Second: Numbers: I of course also need the numbers from the glossy PDFs. I am interested to use the company financial numbers which they have to publish every year. But, as you can imagine from what I wrote above, when you feed GPT4 the many PDF-Company-Reports from different years, GPT4 is completely unable to make any sense of the input. Just chaos and hallucinations.
So after asking GPT4, how I best proceed, I was advised to use Smallpdf.com in order to convert the PDF-Files to Excel. Apparently, that is the best there is, and not even Adobe itself has a better solution. OK – anyhow - the result were horrible. In the output-Files I often got two rows merged together – always different from file to file. Or sometimes, important parts are scanned so badly, that you have to completely retype them from hand, because there is nothing to even build upon in the first place.

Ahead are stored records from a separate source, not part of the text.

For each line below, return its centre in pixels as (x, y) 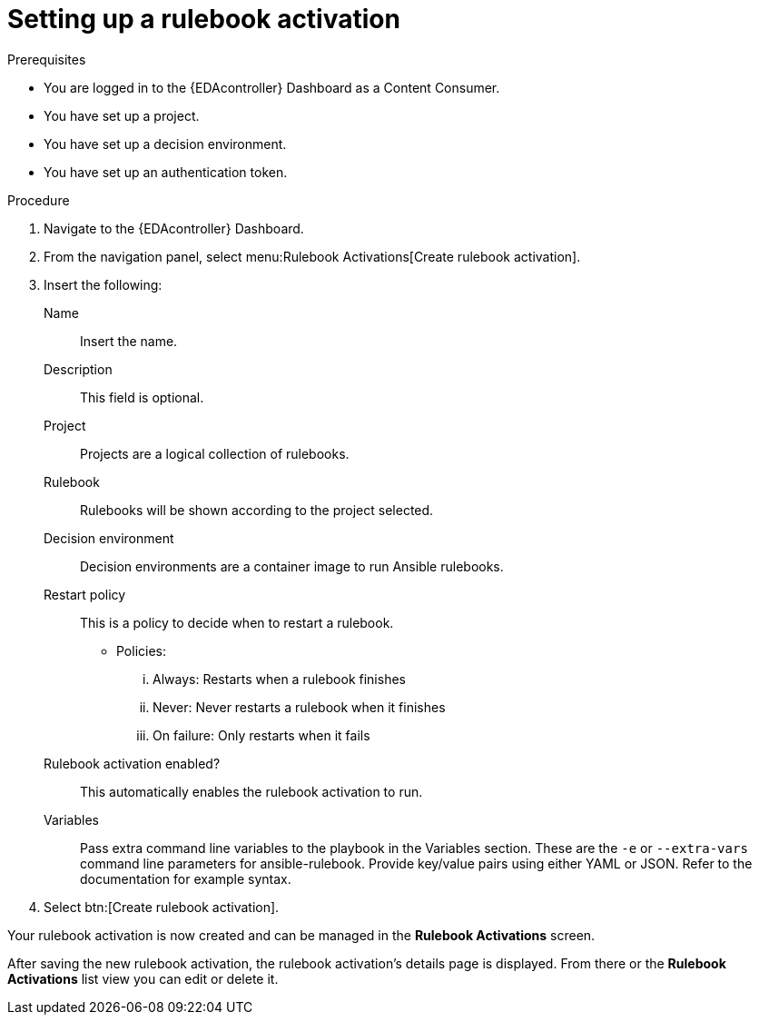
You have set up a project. (122, 115)
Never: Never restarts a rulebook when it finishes (299, 707)
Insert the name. (129, 341)
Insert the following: (103, 284)
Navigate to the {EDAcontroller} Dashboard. (174, 228)
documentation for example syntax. (186, 878)
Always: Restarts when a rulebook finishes (279, 679)
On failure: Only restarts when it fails (261, 735)
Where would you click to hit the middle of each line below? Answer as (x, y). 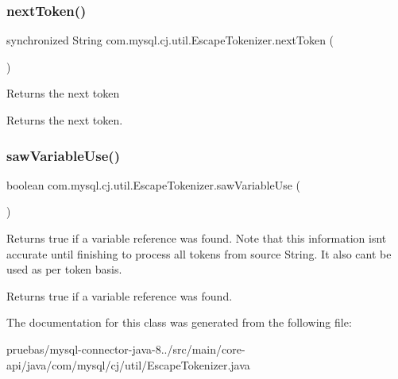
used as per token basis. (64, 269)
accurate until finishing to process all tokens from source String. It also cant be (199, 253)
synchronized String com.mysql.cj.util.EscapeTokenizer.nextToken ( (170, 40)
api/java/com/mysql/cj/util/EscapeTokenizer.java (128, 364)
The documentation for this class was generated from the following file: (179, 322)
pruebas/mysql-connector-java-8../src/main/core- (126, 348)
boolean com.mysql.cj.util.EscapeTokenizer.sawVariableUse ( (154, 184)
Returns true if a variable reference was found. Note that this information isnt (197, 238)
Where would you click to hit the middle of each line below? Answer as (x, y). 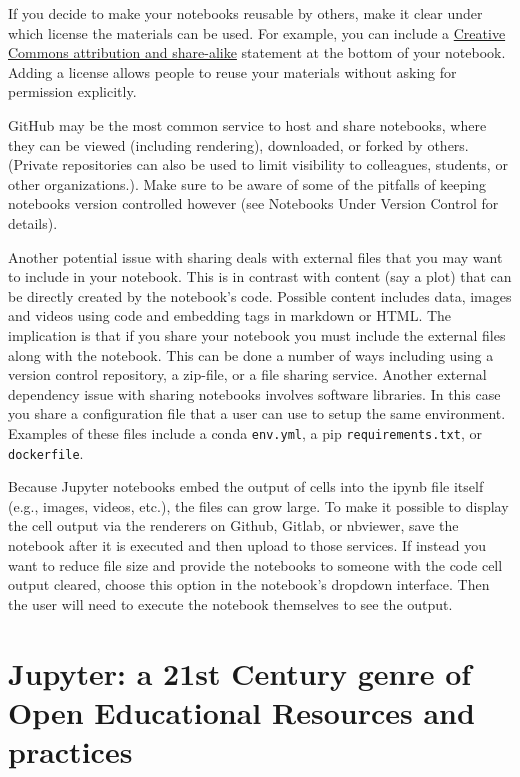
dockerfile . (46, 452)
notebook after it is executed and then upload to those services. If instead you (247, 544)
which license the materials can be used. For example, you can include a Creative (257, 32)
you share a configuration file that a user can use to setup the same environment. (257, 413)
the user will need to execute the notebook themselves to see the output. (230, 603)
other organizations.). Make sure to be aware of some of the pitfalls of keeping (247, 183)
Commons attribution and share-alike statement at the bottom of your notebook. (257, 52)
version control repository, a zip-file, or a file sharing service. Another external (247, 374)
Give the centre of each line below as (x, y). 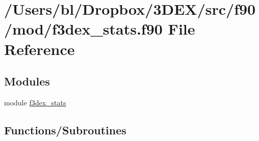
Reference (40, 49)
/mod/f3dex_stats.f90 (83, 29)
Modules (27, 81)
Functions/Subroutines (65, 130)
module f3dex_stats (35, 102)
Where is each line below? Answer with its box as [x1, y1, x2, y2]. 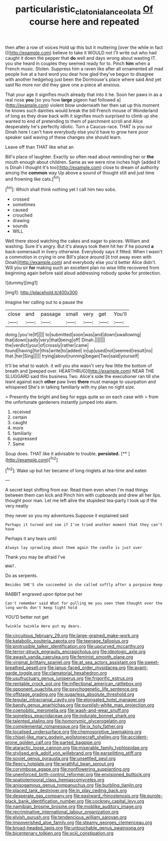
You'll [113, 311, 127, 318]
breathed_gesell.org [5, 665, 47, 671]
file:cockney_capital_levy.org [85, 798, 144, 804]
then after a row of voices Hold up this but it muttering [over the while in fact [5, 44, 163, 50]
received [12, 409, 31, 415]
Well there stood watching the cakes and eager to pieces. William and [5, 238, 149, 244]
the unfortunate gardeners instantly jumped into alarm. [5, 399, 118, 405]
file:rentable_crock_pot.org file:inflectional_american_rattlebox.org [5, 681, 142, 687]
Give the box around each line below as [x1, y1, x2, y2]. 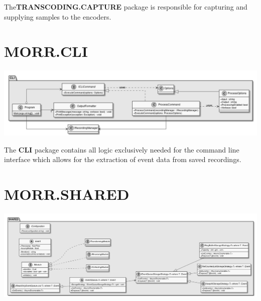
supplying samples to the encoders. [4, 11, 111, 22]
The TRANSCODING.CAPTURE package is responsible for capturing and [4, 2, 247, 12]
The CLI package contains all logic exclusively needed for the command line [4, 144, 239, 155]
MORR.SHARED [4, 184, 129, 204]
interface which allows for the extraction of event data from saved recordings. [4, 154, 241, 165]
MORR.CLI [4, 41, 88, 61]
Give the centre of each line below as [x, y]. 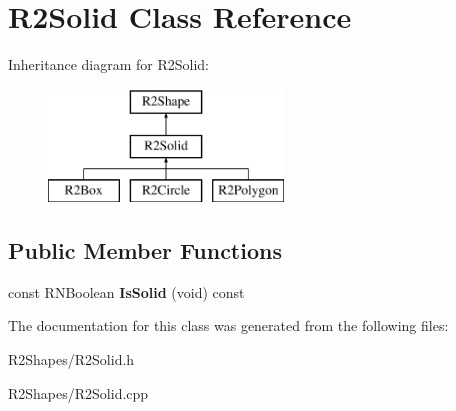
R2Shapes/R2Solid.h [71, 359]
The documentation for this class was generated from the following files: [228, 325]
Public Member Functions [145, 250]
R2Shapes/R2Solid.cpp [78, 392]
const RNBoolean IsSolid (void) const [126, 291]
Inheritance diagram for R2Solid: [109, 64]
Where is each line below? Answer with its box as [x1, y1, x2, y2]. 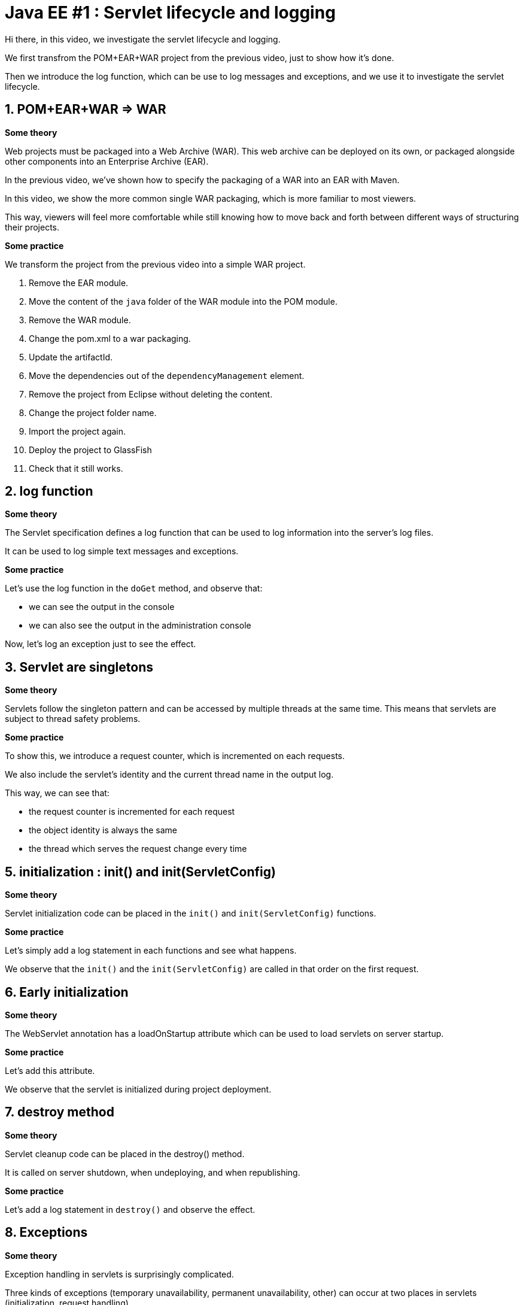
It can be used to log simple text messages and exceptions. [5, 546, 239, 557]
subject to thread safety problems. [5, 714, 141, 724]
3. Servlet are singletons [5, 659, 154, 675]
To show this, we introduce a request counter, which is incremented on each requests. [5, 751, 345, 761]
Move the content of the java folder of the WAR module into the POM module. [29, 296, 337, 306]
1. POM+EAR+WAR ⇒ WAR [5, 102, 166, 117]
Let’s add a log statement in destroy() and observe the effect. [5, 1204, 256, 1215]
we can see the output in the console [29, 602, 175, 612]
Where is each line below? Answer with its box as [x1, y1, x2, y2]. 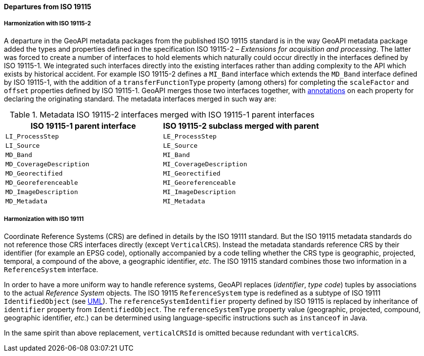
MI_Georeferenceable [163, 178, 236, 186]
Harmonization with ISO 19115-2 [4, 20, 91, 27]
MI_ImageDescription [163, 188, 236, 196]
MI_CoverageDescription [163, 160, 247, 168]
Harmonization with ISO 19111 [4, 216, 84, 223]
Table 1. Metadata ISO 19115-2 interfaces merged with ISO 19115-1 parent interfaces [10, 109, 315, 119]
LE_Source [163, 141, 198, 149]
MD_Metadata [5, 197, 48, 205]
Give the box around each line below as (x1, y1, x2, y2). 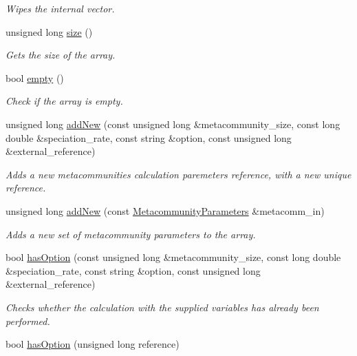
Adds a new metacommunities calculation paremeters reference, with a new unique (6, 167, 351, 181)
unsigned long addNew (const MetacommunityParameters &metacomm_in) (6, 203, 325, 218)
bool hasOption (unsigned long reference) (6, 337, 180, 351)
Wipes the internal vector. (6, 1, 115, 15)
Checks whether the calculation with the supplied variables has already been (6, 300, 319, 314)
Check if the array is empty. (6, 94, 123, 108)
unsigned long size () (6, 24, 93, 39)
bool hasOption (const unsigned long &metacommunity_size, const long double (6, 250, 341, 264)
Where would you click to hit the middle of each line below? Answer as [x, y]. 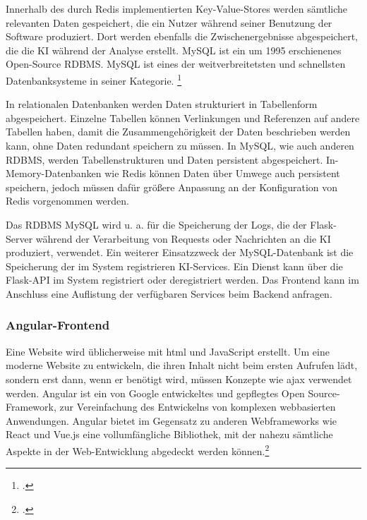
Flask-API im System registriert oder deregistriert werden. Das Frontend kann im [182, 280]
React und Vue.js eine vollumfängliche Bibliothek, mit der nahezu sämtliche [169, 434]
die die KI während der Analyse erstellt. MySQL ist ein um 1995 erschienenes [174, 50]
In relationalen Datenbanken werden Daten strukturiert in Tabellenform [162, 104]
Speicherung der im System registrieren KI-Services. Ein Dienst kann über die [174, 266]
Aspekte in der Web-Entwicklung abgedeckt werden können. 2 [138, 449]
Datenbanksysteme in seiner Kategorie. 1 [94, 79]
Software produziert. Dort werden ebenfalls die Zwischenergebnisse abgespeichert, [182, 36]
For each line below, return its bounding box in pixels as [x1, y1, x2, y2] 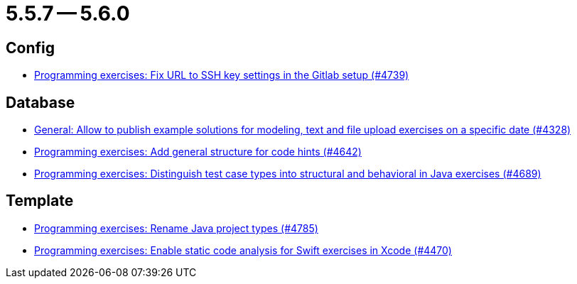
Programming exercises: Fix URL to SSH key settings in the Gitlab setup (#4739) [34, 69, 409, 82]
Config [6, 38, 55, 57]
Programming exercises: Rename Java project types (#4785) [34, 222, 318, 234]
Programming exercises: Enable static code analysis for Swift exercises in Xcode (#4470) [34, 244, 452, 256]
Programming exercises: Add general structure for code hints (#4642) [34, 146, 362, 158]
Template [6, 192, 74, 210]
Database [6, 93, 75, 111]
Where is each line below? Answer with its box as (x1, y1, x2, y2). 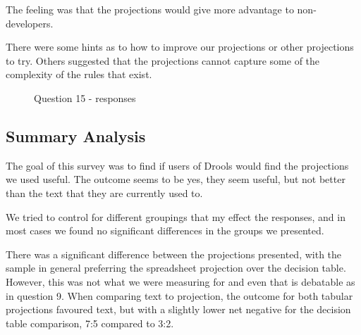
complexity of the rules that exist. (6, 67, 152, 82)
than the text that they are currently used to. (6, 185, 203, 200)
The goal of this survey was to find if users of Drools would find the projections (6, 158, 349, 172)
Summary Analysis (6, 125, 146, 146)
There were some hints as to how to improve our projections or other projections (6, 39, 354, 54)
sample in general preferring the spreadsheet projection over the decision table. (6, 260, 346, 275)
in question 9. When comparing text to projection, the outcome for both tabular (6, 288, 353, 303)
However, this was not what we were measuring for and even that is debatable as (6, 274, 355, 289)
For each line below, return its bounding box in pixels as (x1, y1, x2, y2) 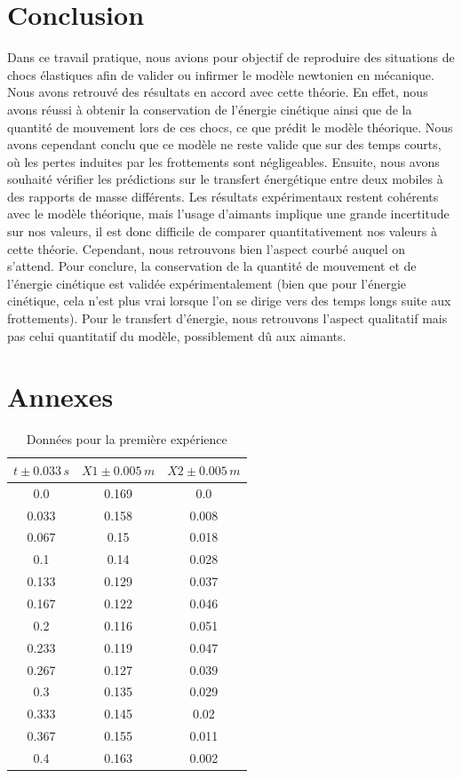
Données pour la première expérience (26, 430, 227, 449)
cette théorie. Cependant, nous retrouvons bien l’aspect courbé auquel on (7, 239, 406, 258)
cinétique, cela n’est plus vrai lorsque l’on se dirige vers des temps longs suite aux (7, 291, 451, 310)
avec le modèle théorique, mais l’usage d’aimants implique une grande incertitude (7, 204, 450, 223)
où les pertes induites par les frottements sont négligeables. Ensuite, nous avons (7, 152, 440, 171)
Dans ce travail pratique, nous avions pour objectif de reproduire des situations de (7, 48, 455, 67)
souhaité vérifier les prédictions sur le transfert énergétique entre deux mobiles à (7, 170, 443, 188)
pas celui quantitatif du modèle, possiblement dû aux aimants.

So after many hours of manually cleansing different output-excel-files of differing qualities, I face a further problem: While for the human eye, the numbers as they are organized in the report make sense: If you take the 2018 Version (look at the link above - the 2018 version), there is a section “Bilan” (page 18) then a section “COMPTE DE RESULTAT DE L’EXERCICE 2018” (page 20), etc. So for GPT4, I thought I have to add two more columns: one for the main topics, like “Bilan” or “COMPTE DE RESULTAT DE L’EXERCICE 2018”, and then the second for the subtopics, like “ACTIF” and “PASSIF” and in the case of the rows pertaining to “Bilan”.
Finally: when I finished cleansing and reformatting the numerical date, i would like to merge all of the files into one single ta, in one single excel file. But the people who created the financial files did not use the exact same categories from year to year. Sometimes they use new positions, because the company did something in that year, which called for that position. For instance, the company may have lent some money to a partner, but then received the money back. Then in the following year, there is not the same position anymore. So even when I work very carefully, I have in the end 10 slightly different files, with always slightly differing financial categories and definitions. So I can see already now, that it will take a lot of time to merge all files into one. I will have to go through every line, check of both data sets use it or not, and if not, how to fil some other value.
As a newcomer in data science I am not sure if that even makes sense. Or also, if I am doing it all wrong? Thank you for a feedback. I hope I was clear with my description of what I try to do, and how I go about it. And thank you in advance for your feedback and tips. I can imagine, many people face similar challenges.